[Opening Record set section]

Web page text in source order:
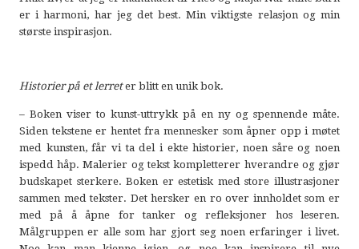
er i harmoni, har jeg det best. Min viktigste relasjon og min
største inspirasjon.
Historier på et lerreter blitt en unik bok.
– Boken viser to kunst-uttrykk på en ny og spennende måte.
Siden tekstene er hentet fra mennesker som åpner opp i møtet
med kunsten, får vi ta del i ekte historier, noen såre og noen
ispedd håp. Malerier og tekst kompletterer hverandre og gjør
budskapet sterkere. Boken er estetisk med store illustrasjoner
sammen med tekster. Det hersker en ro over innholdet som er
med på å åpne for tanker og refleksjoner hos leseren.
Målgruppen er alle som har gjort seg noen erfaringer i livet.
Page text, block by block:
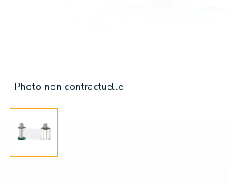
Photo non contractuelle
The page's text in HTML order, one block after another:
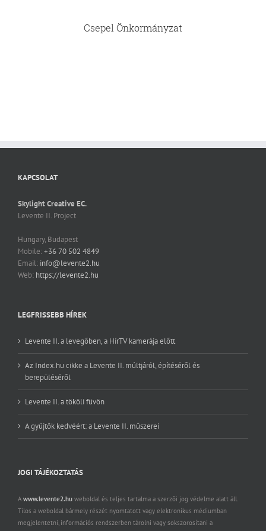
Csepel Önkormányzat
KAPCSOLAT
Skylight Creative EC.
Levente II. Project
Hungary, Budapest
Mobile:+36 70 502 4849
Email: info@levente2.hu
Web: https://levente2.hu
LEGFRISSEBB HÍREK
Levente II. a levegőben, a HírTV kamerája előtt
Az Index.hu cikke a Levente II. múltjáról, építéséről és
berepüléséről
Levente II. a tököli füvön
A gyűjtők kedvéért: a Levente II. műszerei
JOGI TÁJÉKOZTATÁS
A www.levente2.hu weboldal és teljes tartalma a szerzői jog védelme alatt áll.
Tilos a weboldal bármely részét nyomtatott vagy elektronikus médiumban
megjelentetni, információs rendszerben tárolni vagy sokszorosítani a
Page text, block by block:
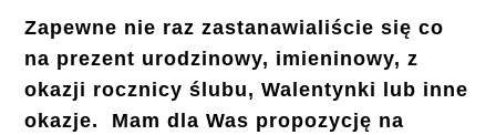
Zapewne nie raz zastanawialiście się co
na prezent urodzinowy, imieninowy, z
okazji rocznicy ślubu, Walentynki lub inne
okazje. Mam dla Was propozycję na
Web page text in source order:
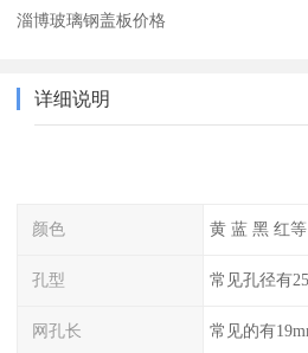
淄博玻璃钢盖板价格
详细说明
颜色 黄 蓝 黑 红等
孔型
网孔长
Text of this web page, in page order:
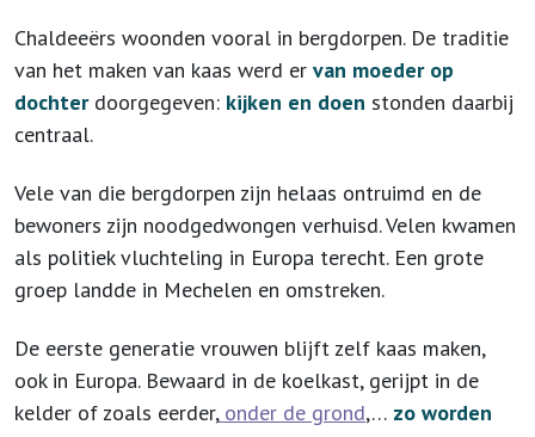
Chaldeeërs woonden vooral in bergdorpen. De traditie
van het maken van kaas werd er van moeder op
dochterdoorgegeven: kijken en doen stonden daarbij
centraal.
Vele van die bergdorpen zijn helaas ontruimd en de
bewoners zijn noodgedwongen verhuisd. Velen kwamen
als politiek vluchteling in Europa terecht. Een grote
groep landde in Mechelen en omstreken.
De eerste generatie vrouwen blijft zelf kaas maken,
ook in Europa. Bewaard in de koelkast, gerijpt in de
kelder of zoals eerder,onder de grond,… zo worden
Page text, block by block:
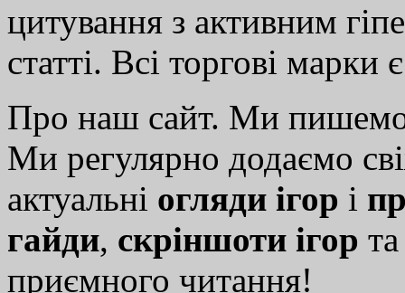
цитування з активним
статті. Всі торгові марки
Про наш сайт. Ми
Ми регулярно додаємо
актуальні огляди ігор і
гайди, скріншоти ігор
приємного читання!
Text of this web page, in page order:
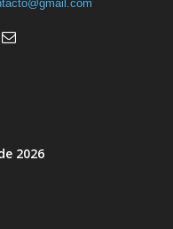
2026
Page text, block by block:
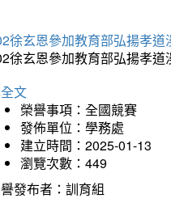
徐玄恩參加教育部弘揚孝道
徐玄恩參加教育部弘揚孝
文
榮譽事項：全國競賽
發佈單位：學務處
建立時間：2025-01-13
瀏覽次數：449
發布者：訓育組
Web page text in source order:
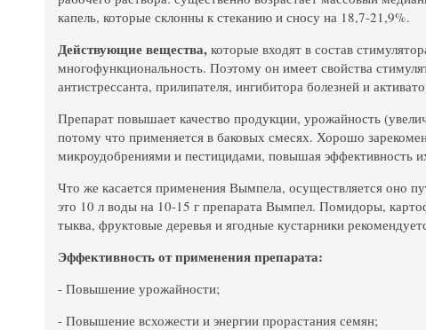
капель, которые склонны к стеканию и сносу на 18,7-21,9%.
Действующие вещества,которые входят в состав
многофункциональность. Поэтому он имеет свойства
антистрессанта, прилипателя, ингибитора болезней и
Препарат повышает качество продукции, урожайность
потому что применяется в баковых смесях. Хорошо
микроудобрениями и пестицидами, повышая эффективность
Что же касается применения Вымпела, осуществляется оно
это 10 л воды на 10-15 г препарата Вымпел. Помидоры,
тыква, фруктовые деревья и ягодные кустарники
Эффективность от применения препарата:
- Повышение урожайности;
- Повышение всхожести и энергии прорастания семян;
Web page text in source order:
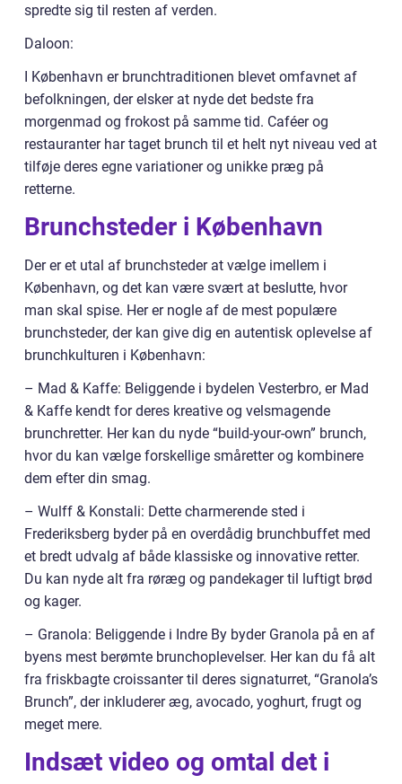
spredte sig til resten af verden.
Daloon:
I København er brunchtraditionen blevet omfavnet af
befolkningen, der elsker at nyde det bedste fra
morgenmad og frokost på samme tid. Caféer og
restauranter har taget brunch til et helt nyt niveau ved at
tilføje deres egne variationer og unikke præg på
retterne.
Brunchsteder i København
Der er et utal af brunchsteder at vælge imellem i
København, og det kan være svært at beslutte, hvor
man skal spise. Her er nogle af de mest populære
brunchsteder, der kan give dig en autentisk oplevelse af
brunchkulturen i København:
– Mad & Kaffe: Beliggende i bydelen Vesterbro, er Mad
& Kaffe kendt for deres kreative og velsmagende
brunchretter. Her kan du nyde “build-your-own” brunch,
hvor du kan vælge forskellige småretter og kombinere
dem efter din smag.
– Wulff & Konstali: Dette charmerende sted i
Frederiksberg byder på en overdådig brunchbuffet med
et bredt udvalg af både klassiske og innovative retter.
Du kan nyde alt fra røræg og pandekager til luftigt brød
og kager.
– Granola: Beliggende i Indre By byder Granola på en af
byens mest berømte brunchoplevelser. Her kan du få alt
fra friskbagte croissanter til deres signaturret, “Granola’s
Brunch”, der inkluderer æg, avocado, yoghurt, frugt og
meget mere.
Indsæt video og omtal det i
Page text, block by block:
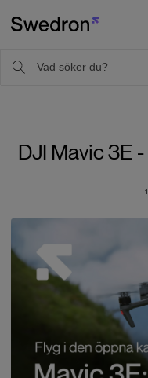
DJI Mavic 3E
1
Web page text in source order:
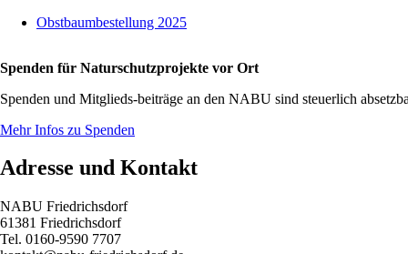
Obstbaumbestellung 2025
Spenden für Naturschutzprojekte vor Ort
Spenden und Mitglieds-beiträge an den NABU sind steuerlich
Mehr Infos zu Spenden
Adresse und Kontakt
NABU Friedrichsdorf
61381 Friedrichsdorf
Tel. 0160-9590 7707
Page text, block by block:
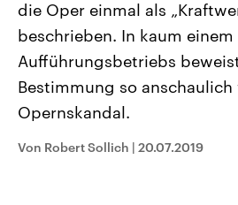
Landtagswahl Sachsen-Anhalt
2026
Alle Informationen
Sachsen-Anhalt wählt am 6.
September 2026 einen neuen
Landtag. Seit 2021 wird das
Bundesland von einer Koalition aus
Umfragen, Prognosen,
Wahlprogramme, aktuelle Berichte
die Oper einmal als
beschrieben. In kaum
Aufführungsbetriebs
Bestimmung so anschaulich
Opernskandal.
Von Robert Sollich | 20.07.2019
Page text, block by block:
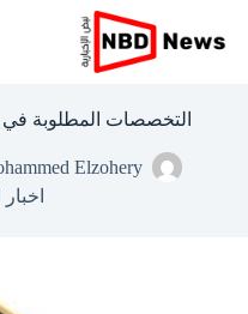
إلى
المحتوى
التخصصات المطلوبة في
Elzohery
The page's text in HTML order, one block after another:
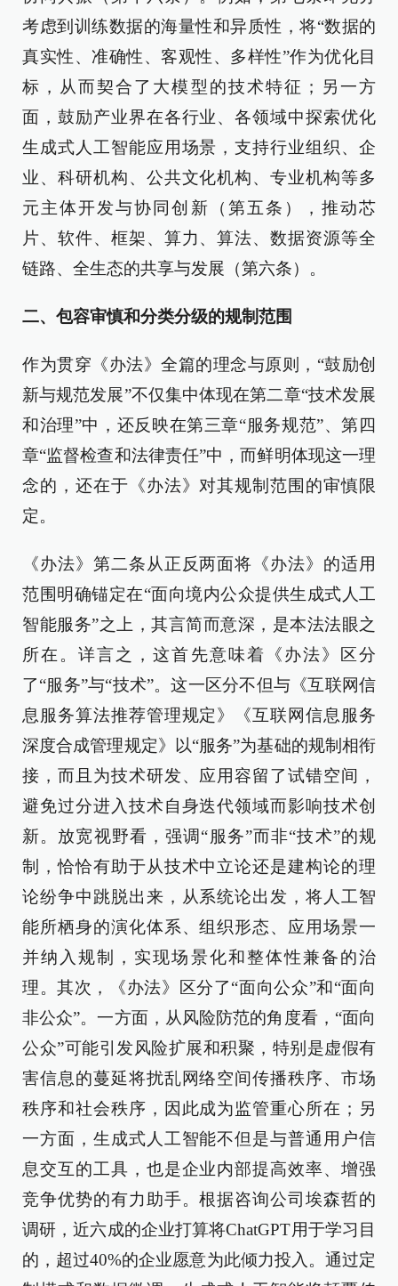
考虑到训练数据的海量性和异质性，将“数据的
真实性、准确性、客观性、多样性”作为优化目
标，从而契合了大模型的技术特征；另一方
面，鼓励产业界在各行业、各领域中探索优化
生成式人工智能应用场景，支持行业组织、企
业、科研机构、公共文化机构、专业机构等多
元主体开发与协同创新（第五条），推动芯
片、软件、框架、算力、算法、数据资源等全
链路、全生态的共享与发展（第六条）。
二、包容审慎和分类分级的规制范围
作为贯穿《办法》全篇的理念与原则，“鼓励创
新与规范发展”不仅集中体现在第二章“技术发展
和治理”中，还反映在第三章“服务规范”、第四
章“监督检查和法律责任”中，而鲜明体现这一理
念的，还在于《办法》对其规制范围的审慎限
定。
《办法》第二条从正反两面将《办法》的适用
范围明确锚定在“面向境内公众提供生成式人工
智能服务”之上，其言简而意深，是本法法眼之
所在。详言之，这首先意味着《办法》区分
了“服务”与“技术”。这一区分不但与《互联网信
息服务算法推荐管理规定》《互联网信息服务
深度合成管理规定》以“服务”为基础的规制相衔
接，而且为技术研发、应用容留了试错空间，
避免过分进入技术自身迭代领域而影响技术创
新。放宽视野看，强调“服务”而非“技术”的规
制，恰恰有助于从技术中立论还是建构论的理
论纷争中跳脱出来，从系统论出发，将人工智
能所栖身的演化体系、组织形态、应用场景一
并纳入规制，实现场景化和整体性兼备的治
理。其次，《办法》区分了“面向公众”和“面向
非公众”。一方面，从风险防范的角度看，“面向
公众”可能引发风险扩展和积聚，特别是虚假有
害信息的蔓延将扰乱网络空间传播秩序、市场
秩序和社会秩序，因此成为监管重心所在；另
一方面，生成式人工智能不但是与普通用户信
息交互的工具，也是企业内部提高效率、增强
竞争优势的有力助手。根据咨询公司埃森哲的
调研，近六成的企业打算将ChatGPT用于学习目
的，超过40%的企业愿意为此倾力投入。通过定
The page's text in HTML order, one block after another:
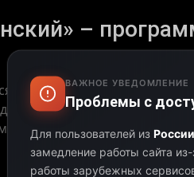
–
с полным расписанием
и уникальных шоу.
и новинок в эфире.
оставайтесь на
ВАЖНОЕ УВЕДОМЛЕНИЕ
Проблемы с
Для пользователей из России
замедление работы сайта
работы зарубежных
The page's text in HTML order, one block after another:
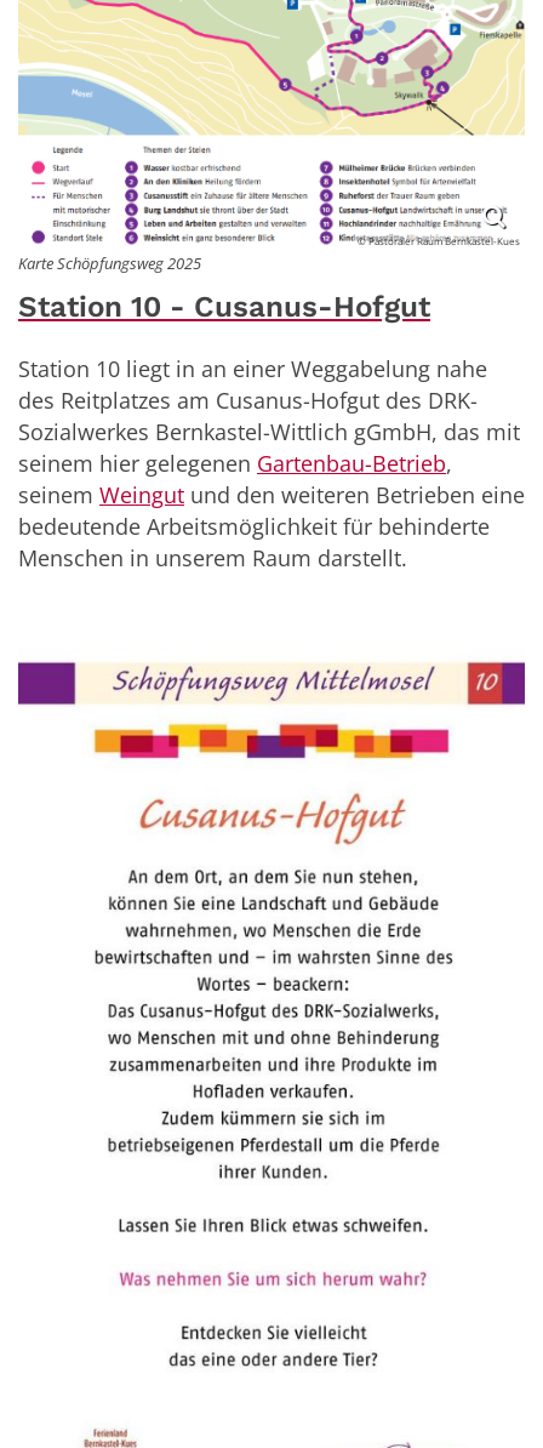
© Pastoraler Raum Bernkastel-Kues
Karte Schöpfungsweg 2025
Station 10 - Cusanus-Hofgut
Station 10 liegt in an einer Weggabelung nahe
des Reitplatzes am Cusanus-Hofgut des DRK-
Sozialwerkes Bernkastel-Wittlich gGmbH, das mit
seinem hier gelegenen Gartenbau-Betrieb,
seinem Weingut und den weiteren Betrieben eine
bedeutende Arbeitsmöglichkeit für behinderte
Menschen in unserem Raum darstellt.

[Closing Record set section]

What you will do: Identify the lines of the entries containing the string "Bernkastel". Copy each such line.

Response to this task:
© Pastoraler Raum Bernkastel-Kues
Sozialwerkes Bernkastel-Wittlich gGmbH, das mit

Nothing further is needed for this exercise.